I’m going to say we end this season 7-5. Giving us wins over Illinois and Purdue. I’m going to be generous because even with that generosity RR comes in at: 6-18 in three years of B10 play.

Guess where that puts you on that chart? Tied with Tim Brewster and ahead of Indiana by one win. Drop the Illinois game and you’re tied with Bill Lynch at the very bottom of the pile. High variance. Lack of depth. Every single B10 coach faced a myriad of problems and with the exception of Tressel they had an inferior brand and facilities. Yet every single coach, barring Lynch, did better in their first three years than RR. Fire Rich Rodriguez.

[Edit: Went back and did some more coaches.]
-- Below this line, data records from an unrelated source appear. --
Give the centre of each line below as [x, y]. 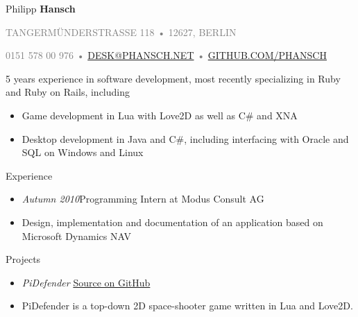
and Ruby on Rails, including [68, 92]
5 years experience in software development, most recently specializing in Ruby [173, 78]
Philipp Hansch [41, 8]
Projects [23, 259]
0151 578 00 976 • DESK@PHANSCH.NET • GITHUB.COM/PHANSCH [166, 55]
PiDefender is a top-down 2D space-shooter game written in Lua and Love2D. [187, 306]
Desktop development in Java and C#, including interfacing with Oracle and [185, 138]
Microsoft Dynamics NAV [76, 235]
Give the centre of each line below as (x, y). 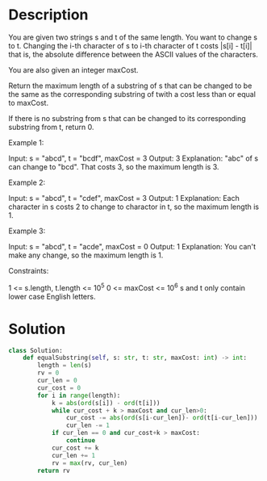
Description (48, 15)
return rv (54, 471)
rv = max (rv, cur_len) (90, 463)
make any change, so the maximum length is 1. (86, 255)
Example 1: (26, 142)
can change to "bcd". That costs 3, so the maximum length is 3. (114, 166)
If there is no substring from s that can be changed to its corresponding (127, 118)
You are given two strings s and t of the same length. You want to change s (133, 37)
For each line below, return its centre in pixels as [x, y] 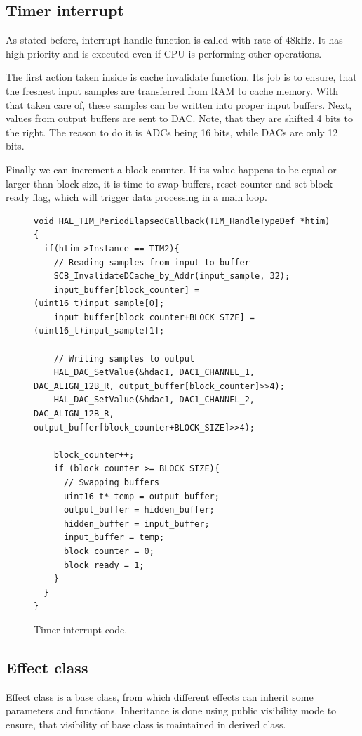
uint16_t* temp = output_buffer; [141, 496]
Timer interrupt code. [81, 629]
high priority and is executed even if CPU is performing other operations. [164, 53]
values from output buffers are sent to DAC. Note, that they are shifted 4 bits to [179, 118]
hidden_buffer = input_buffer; [136, 524]
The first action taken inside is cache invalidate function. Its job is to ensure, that [181, 77]
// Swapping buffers [111, 483]
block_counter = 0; [109, 551]
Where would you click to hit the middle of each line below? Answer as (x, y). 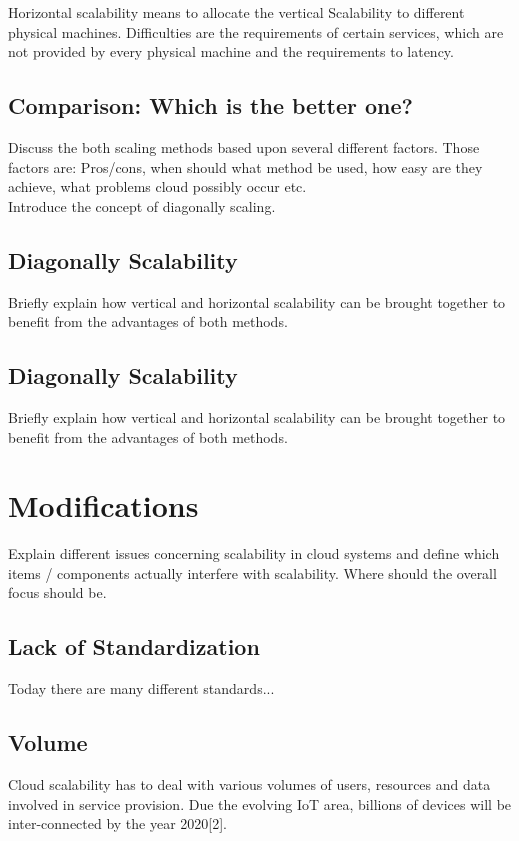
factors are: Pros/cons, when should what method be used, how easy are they (245, 166)
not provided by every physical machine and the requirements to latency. (231, 51)
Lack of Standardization (134, 646)
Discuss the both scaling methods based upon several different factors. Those (244, 146)
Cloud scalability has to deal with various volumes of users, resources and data (249, 784)
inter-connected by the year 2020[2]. (118, 823)
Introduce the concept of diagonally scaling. (142, 205)
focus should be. (57, 592)
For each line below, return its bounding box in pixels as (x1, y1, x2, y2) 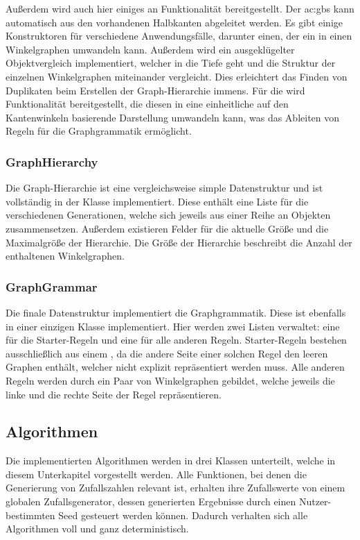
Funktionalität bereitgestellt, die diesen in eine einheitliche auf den (6, 96, 289, 111)
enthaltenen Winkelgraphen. (6, 248, 125, 263)
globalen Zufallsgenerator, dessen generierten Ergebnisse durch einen (6, 494, 296, 509)
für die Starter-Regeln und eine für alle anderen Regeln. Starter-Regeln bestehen (6, 332, 347, 347)
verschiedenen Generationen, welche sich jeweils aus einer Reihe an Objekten (6, 208, 331, 222)
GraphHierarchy (6, 153, 98, 170)
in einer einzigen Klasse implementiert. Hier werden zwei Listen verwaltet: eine (6, 319, 340, 333)
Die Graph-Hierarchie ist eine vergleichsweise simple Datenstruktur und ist (6, 180, 323, 195)
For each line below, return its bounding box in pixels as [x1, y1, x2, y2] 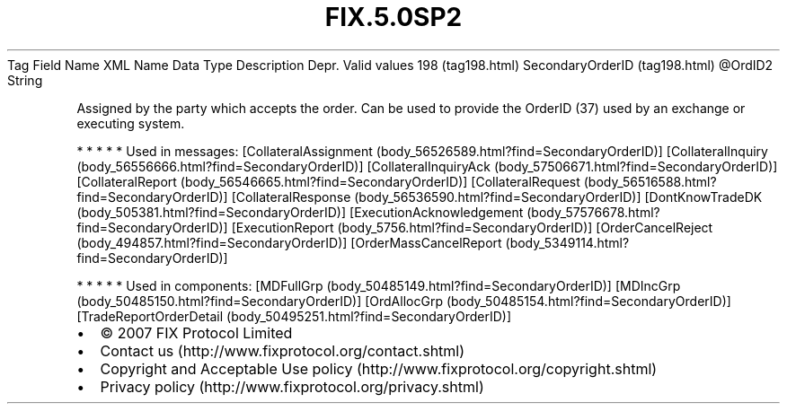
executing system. [76, 115, 185, 131]
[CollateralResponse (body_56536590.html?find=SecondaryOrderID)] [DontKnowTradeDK [231, 188, 763, 205]
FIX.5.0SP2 [324, 2, 463, 32]
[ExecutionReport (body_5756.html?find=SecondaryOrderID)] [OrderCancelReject [231, 219, 713, 235]
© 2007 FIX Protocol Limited [100, 323, 293, 342]
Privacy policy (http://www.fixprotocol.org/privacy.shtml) [100, 377, 484, 396]
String [7, 72, 43, 88]
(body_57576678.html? [526, 204, 660, 220]
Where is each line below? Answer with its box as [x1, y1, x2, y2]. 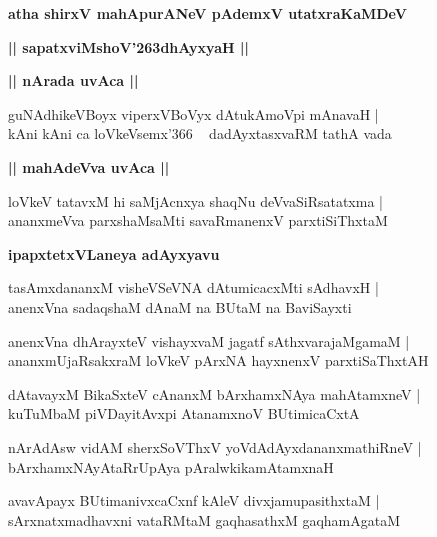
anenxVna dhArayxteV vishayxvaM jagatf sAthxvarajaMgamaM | [8, 330, 410, 351]
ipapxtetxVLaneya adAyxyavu [8, 243, 220, 264]
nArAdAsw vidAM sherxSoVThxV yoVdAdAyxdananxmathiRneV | [8, 436, 422, 457]
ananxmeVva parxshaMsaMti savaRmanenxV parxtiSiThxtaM [8, 210, 388, 231]
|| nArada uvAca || [8, 70, 139, 91]
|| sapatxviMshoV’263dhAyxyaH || [8, 36, 249, 57]
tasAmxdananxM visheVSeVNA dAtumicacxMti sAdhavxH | [8, 277, 379, 298]
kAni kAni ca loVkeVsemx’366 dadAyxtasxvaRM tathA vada [8, 123, 392, 144]
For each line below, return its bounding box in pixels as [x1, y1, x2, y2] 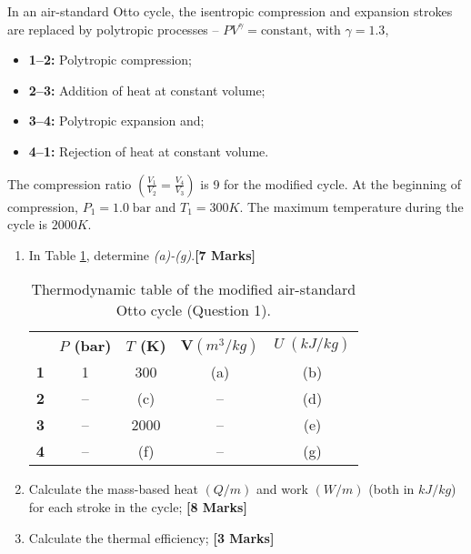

Coach School B10 Record First Three Years
Joe Tiller Purdue 16-8
John Cooper tOSU 13-9-2
Jon L Smith MSU 11-13
Randy Walker NW 9-15
Glenn Masson MINN 8-16
Ron Turner ILL 6-18
Barry Alvarez WISC 5-19
Terry Hoeppner IND 4-12 Only coached two seasons

I’m watching the Walking Dead right now, but I’ll try to figure up a response after that. As for maintaining Carr’s offense, I make no claim my actions were good ideas. I’m not an HC after all. Perhaps I should have kept my mouth shut.

I’ll simply say this. In my view I look at those two tables and I have a hard time seeing how everyone but Ron Turner, Terry Hoeppner, Tim Brewster, Bill Lynch and Barry Alvarez inherited programs in worse shape than Michigan in 2008. Alavrez is the only name on that list that went on to have success, so far as least.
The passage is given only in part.